Les deux organisations de la société civile AlgorithmWatch CH et la Société numérique ont lancé, en collaboration avec d’autres organisations, une lettre ouverte dans laquelle elles demandaient aux CFF 1) de faire toute la lumière sur l’appel d’offres, 2) de ne pas installer d’infrastructure d’identification, de suivi ou de catégorisation biométriquedans les gares et 3) de renoncer à toute collecte et de tout traitement de données dans l’espace public qui ne soit pas conforme à nos droits fondamentaux. Plus de 16’000 personnes ont signé la lettre ouverte aux CFF au cours des dernières semaines, exprimant ainsi leur malaise face au projet de surveillance de masse dans les gares suisses.
La prudence reste de mise
Néanmoins, l’annonce faite aujourd’hui par les CFF doit être prise avec précaution. Il s’agit d’abord d’examiner précisément quelles adaptations seront effectivement apportées à l’appel d’offres. Les deux organisations demandent aux CFF d’informer la population de manière transparente sur leurs projets. Ainsi, il n’est toujours pas clair sous quelle forme les flux de personnes seront mesurés et si cela permettra toujours de suivre des personnes individuelles (même de manière anonyme).

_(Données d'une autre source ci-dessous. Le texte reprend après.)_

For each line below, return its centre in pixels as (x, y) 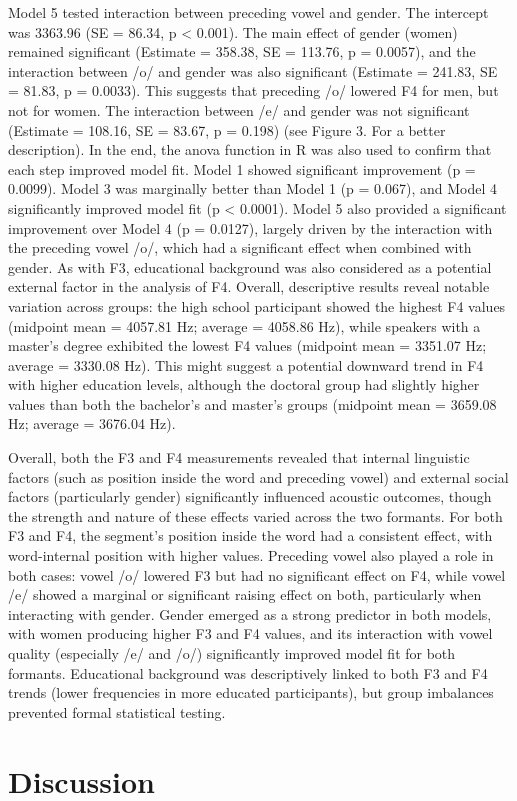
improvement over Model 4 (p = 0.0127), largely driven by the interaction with (250, 227)
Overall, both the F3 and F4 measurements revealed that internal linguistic (239, 457)
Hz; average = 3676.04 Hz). (92, 423)
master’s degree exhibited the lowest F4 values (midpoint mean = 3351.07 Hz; (247, 345)
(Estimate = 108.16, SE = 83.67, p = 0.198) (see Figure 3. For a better (227, 129)
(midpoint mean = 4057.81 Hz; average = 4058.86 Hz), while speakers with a (244, 325)
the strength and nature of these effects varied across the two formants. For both (255, 515)
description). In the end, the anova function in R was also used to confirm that (250, 149)
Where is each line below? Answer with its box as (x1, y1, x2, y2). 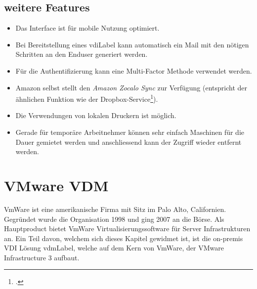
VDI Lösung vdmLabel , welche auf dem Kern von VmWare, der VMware (4, 243, 224, 253)
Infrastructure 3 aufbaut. (4, 252, 80, 262)
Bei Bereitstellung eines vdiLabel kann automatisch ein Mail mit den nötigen (15, 39, 249, 49)
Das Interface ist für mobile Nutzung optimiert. (15, 23, 160, 33)
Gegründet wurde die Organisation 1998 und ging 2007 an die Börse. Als (4, 213, 224, 224)
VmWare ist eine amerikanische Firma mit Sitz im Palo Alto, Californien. (4, 204, 226, 214)
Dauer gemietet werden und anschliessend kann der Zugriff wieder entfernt (15, 136, 242, 147)
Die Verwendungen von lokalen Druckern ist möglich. (15, 110, 176, 121)
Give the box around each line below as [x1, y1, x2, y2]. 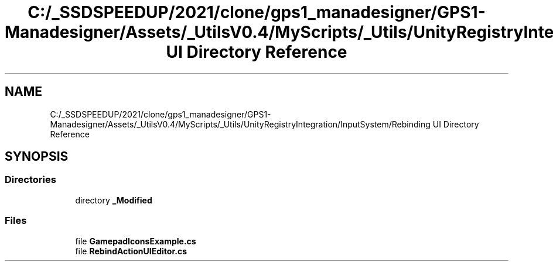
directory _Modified [75, 195, 152, 205]
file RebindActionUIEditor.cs [75, 246, 187, 256]
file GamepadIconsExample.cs [75, 236, 196, 246]
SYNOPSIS [5, 149, 69, 164]
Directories [5, 174, 56, 186]
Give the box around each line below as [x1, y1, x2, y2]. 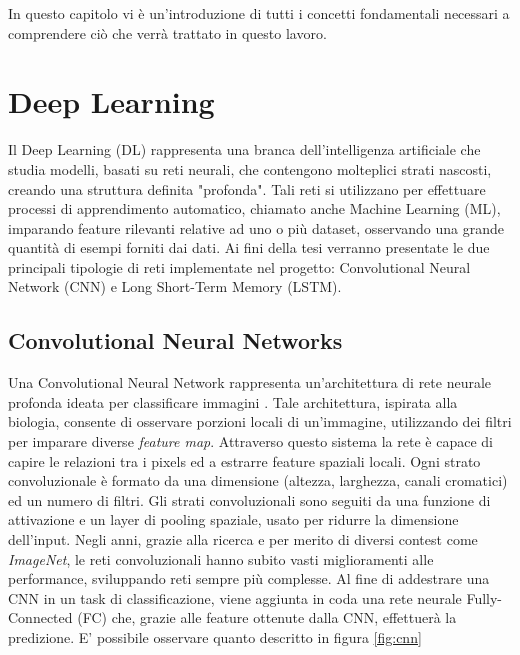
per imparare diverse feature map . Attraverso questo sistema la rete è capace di [8, 431, 493, 452]
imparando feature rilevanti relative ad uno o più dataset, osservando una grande [8, 217, 504, 238]
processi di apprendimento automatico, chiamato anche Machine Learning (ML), [8, 198, 501, 219]
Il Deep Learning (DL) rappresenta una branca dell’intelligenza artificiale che [8, 139, 481, 160]
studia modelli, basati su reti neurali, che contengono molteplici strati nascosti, [8, 158, 492, 179]
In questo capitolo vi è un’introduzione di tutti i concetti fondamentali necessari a [8, 3, 510, 23]
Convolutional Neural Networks [8, 325, 343, 356]
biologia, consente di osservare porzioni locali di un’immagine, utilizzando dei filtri [8, 411, 512, 432]
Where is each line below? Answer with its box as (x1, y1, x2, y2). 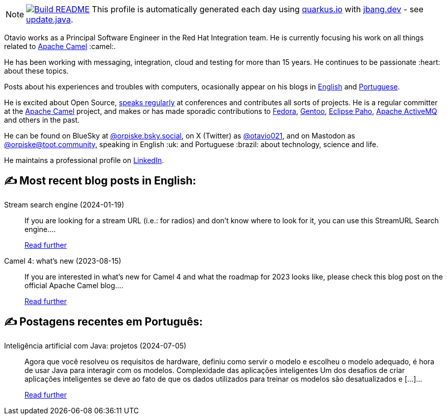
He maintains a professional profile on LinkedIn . (4, 156, 164, 165)
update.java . (26, 14, 73, 25)
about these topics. (4, 66, 69, 75)
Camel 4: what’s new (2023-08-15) (4, 256, 121, 265)
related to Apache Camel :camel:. (4, 42, 116, 51)
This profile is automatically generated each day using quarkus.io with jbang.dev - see (92, 4, 424, 14)
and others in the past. (4, 115, 80, 124)
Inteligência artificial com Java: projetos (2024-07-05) (4, 341, 187, 350)
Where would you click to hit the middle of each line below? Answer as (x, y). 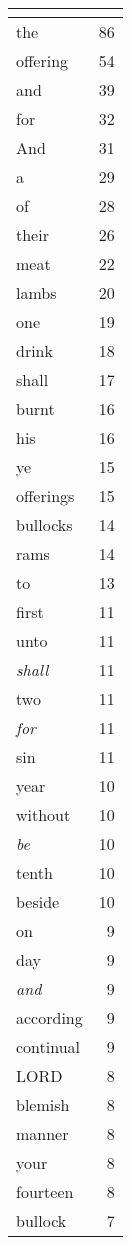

« Nous continuerons à suivre de près le projet des CFF afin qu’il n’y ait pas d’utilisation de systèmes de surveillance biométrique », souligne Angela Müller, directrice d’AlgorithmWatch CH. Selon Angela Müller, une telle surveillance biométrique dans un lieu accessible au public n’est pas compatible avec les droits fondamentaux : « Non seulement elle viole la sphère privée, mais elle peut aussi dissuader les personnes d’exercer d’autres droits fondamentaux essentiels comme la liberté de réunion et d’expression – et elle peut avoir des effets discriminatoires ».
Les organisations de la société civile continueront donc d’observer le processus d’acquisition. En effet, il faut attendre la décision d’achat du système de mesure de la fréquence des client·e·s pour savoir si le danger d’une surveillance biométrique de masse est écarté. Pour cette raison, AlgorithmWatch CH et la Société numérique continueront à récolter des signatures pour leur lettre ouverte jusqu’au 22 mars et la remettront ensuite aux CFF. Elles veulent ainsi maintenir la pression de la société civile et s’assurer que les CFF n’installent pas d’infrastructure de surveillance biométrique dans les gares suisses.